We knew this album could sound good, but back in the day we sure didn’t know it could sound like this. The best pressings of this album have amazing live-in-the-studio sound that conveys completely the raw power of one of the hardest rockin’ bands of all time.

Both musically and sonically I don’t think the group ever recorded a better album than this one.

Take the wonderful song Bad ‘N’ Ruin (the opening track on side one) for example. It’s the sound of open mics in a big studio space — nothing more, nothing less. It’s totally free from any phony mastering or bad EQ, and on a Hot Stamper copy like this one, it’s absolute magic.
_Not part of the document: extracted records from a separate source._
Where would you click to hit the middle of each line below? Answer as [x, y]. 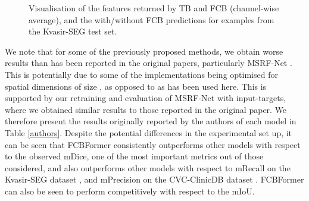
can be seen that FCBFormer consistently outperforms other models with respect [153, 144]
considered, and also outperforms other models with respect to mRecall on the [148, 167]
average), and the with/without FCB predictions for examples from [152, 19]
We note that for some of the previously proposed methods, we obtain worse [144, 51]
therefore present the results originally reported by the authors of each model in [151, 121]
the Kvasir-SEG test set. [73, 31]
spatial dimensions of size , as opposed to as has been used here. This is [136, 86]
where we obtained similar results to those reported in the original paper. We [146, 109]
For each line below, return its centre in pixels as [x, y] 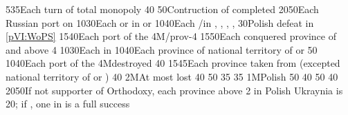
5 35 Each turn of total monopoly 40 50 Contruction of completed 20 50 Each [162, 9]
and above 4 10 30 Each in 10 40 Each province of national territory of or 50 [162, 49]
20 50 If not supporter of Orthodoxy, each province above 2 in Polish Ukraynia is [174, 90]
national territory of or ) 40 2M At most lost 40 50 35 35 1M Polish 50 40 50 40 [172, 76]
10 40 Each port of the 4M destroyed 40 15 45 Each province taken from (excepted [173, 63]
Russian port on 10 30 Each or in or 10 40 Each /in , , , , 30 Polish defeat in [160, 22]
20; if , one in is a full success [68, 104]
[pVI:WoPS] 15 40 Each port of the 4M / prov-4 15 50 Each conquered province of [171, 36]
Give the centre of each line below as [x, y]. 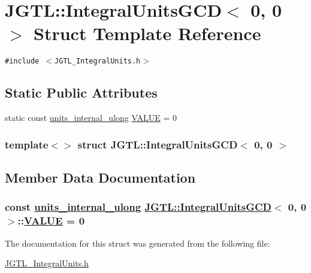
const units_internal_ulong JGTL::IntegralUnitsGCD [138, 207]
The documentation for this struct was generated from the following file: [138, 243]
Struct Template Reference [147, 33]
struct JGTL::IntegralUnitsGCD [158, 144]
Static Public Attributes [81, 92]
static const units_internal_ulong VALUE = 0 [91, 118]
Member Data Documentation [100, 177]
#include [22, 61]
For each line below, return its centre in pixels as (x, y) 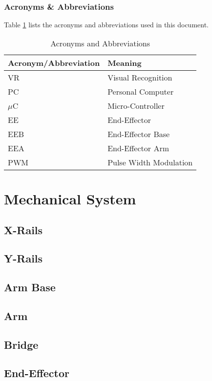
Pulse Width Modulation (150, 162)
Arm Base (30, 287)
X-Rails (23, 230)
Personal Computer (141, 91)
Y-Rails (23, 258)
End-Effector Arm (138, 148)
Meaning (125, 62)
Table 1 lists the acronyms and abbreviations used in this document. (106, 25)
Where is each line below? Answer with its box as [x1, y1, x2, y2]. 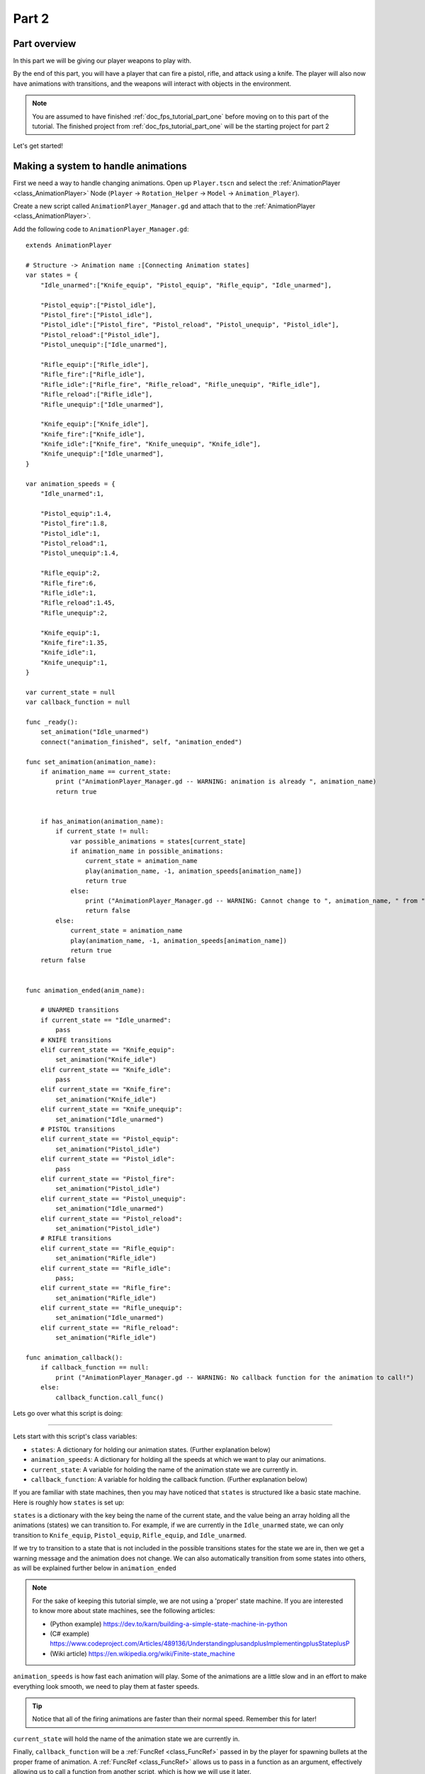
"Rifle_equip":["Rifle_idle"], [40, 360, 149, 368]
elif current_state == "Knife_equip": [40, 1045, 176, 1054]
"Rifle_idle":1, [40, 589, 97, 597]
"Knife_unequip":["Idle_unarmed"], [40, 450, 164, 458]
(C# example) [50, 1629, 90, 1638]
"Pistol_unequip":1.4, [40, 549, 120, 557]
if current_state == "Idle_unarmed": [40, 1015, 171, 1024]
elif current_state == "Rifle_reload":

Martin Birch was the engineer for the first two tracks on side one. You may know him from his work with Fleetwood Mac (1969-1973) and Deep Purple (1969-1977), which include the amazingly well-recorded albums Machine Head and Made In Japan.

It’s a rare record indeed that can rock with the best of them while keeping its audiophile credentials intact. Like we said about our Hot Stampers for Never A Dull Moment, we sure wish more Rolling Stones records sounded like this.

What to Listen For (WTLF)

A bigger presentation – more size, more space, more room for all the instruments and voices to occupy. The bigger the speakers you have to play this record, the better.

More bass and tighter bass. This is fundamentally a pure rock record. It needs weight down low to rock the way the band wanted it to.

Present, breathy vocals. A veiled midrange is the rule, not the exception. We take a lot of points off for that.

Good top end extension to reproduce the harmonics of the instruments and details of the recording including the studio ambience.

Last but not least, balance. All the elements from top to bottom should be heard in harmony with each other. Take our word for it, assuming you haven’t played a pile of these yourself, balance is not that easy to come by. Our best copies will have it though, of that there is no doubt.

Side One

Bad ‘N’ Ruin
Tell Everyone
Sweet Lady Mary
Richmond
Maybe I’m Amazed [Live]

Side Two

Had Me a Real Good Time
On the Beach 
I Feel So Good [Live]
Jerusalem

AMG Review

On their second album Long Player, the Faces truly gel… [I]f the album seems pieced together from a few different sources, the band itself all seems to be coming from the same place, turning into a ferocious rock & roll band who, on their best day, could wrestle the title of greatest rock & roll band away from the Stones.

The key is that Stewart, Lane and Ron Wood are all coming from the same place, all celebrating a rock & roll that’s ordinary in subject but not in sound.